• TASK BRIEF: Give back the entries that follow exactly as written. Any picture gets left out.

━━ DATA EXCERPTS ━━

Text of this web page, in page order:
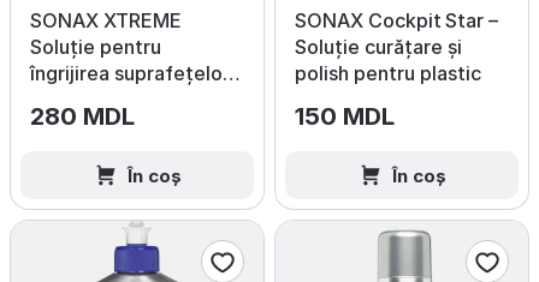
SONAX XTREME
Soluție pentru
îngrijirea suprafețelor
250 ml
280 MDL
În coș
SONAX Cockpit Star –
Soluție curățare și
polish pentru plastic
150 MDL
În coș
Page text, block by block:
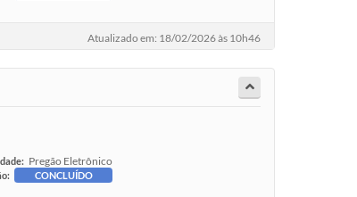
Atualizado em: 18/02/2026 às 10h46
Pregão Eletrônico
CONCLUÍDO
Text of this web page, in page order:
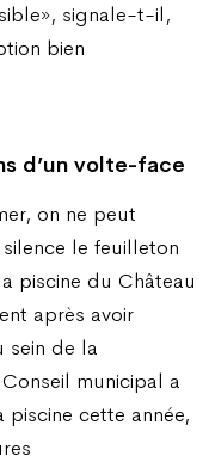
signale-t-il,
bien
d’un volte-face
on ne peut
le feuilleton
piscine du Château
après avoir
sein de la
municipal a
cette année,
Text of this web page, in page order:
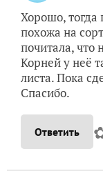
Хорошо, тогда
похожа на
почитала, что
Корней у неё
листа. Пока
Спасибо.
Ответить
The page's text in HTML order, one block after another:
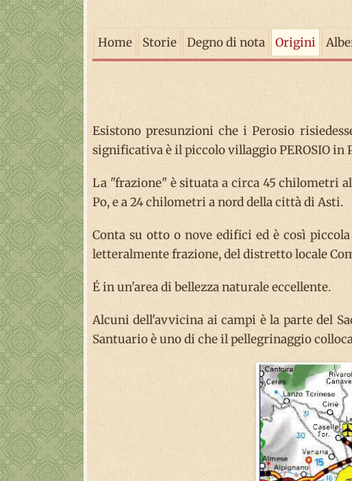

━━━

• SOLUTION:
Text of this web page, in page order:
SONAX XTREME
Soluție pentru
îngrijirea suprafețelor
250 ml
280 MDL
În coș
SONAX Cockpit Star –
Soluție curățare și
polish pentru plastic
150 MDL
În coș
Page text, block by block:
Atualizado em: 18/02/2026 às 10h46
Pregão Eletrônico
CONCLUÍDO
Text of this web page, in page order:
signale-t-il,
bien
d’un volte-face
on ne peut
le feuilleton
piscine du Château
après avoir
sein de la
municipal a
cette année,
Text of this web page, in page order:
Хорошо, тогда
похожа на
почитала, что
Корней у неё
листа. Пока
Спасибо.
Ответить
The page's text in HTML order, one block after another:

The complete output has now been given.